Sehari setelah percakapan itu, tak ku temui lagi kabar dari Devan, aku sempat berfikir apa dia tahu masalah ini,,? Ku coba awali perbincangan lewat SMS..

“sudah lama ya nggak bertemu? Gimana kabarnya nech,,? “

Pesan itu tertuju kepadanya, aku masih ingat banget saat laporan penerimaan itu. Berjam-jam ku tunggu balasan darinya. Tapi tak ku lihat Hp ku berdering hingga aku tertidur di buatnya. Tak kusangka dia tak membalas SMS ku lagi.

Tak kusangka ternyata mama selalu melihat penampilan ku yang semakin hari semakin layu.

“citra, maafkan mama ya, tapi ini perlu kamu ketahui. Jauhi anak itu, tak usah kamu ladeni lagi.” Suara mama sungguh mengagetkan ku saat itu. Ku coba tangkap maknanya. Tapi sungguh pahit ku rasa.

“apa maksud mama?”

“kamu boleh kok berteman dengan dia, tapi kamu harus ingat pesan mama. Jaga jarak ya, jangan terlalu dekat. Mama takut kamu akan kecewa.”

“mama ngomong paan sih,? Aku semakin gak mengerti.”

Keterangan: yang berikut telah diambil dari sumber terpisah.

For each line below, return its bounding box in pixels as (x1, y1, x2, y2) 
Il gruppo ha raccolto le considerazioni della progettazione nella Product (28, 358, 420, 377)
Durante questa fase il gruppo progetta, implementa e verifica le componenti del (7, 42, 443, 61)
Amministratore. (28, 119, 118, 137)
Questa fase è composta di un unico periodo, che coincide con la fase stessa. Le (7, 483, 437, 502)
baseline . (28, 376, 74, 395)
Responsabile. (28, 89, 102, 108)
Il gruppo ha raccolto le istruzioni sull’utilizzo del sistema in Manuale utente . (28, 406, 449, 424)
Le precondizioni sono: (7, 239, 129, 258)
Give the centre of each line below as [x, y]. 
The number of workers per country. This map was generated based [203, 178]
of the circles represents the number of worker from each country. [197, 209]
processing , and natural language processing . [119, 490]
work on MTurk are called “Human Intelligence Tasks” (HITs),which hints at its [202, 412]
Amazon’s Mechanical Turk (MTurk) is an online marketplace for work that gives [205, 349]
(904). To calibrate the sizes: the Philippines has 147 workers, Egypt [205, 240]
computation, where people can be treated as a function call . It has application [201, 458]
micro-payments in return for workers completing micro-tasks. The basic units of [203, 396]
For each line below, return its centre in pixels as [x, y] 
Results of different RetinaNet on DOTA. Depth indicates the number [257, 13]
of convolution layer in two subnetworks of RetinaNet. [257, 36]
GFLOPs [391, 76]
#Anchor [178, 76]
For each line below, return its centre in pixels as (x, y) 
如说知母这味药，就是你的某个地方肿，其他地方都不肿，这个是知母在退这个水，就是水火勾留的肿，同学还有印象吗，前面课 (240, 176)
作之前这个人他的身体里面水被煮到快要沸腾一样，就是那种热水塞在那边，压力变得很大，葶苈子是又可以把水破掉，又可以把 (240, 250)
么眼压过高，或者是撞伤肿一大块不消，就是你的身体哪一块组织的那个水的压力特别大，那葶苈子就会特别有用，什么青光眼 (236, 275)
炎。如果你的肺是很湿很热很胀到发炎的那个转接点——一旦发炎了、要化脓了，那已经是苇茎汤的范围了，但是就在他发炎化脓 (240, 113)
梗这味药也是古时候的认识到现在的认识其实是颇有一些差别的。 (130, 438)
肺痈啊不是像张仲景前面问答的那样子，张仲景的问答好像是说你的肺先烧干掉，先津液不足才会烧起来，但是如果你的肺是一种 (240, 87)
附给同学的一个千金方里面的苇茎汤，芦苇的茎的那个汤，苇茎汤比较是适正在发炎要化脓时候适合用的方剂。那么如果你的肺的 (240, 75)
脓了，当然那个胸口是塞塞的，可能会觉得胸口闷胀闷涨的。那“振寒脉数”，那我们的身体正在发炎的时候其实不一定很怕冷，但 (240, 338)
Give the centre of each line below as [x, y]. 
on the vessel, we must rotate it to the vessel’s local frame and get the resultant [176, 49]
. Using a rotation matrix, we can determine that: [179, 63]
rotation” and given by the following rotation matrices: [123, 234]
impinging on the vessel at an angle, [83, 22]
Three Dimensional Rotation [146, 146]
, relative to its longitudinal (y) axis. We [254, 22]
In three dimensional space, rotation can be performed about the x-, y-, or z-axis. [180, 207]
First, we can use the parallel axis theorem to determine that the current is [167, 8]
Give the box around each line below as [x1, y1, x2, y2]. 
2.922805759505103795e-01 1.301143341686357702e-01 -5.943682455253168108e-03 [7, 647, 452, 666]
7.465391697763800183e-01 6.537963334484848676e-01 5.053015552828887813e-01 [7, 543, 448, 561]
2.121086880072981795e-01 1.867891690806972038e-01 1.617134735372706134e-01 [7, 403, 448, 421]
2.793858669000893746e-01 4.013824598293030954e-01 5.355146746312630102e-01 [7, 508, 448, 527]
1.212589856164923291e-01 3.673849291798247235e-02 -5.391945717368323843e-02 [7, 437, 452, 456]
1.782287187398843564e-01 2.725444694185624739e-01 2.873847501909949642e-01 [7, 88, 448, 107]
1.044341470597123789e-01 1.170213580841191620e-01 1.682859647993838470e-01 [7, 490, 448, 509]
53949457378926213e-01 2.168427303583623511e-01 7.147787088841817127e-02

“suatu saat kamu pasti bisa mengerti ucapan mama” mamapun pergi meninggalkan ku sendiri.. Aku coba berfikir tenteng ucapan itu. Saat ku tahu jiwa ini langsung kaget di buatnya.. tak terasa tangispun semakin menjadi-jadi dan mengalir deras di kedua pipiku. Mama benar kami berbeda agama dan nggak selayaknya bersatu kayak gini. tapi aku semakin ingat kenangan saat kita masih bersama.

Satu tahun telaj berlalu, bayangan tentangnya masih teikat jelas di haitku. Aku belum bisa melupakannya. Mungkin suatu saat nanti dia kan sadar betapa berharganya aku nutuknya.

Satu harapan dari hatiku yang paling dalam adalah bertemu dengannya dan memohon alasannya mengapa ia pergi dari hidupku secepat itu tanpa memberi tahu kesalahanku hingga membuat aku terluka.

Pernah aku menyesali pertemuan itu. Tapi aku menyadari betapa berartinya ia di hidupku. Canda tawa yang tinggal sejarah itu masih terlihat jelas di benakku dan akan selalu ku kenang menjadi bumbu dalam kisah hidupku.

Devan, kau adalah sahabat yang paling ku banggakan. Aku menunggu cerita-ceritamu lagi. Sampai kapanpun aku akan setia menunggu. Hingga kau kembali lagi menjalani kisah-kisah kita berdua.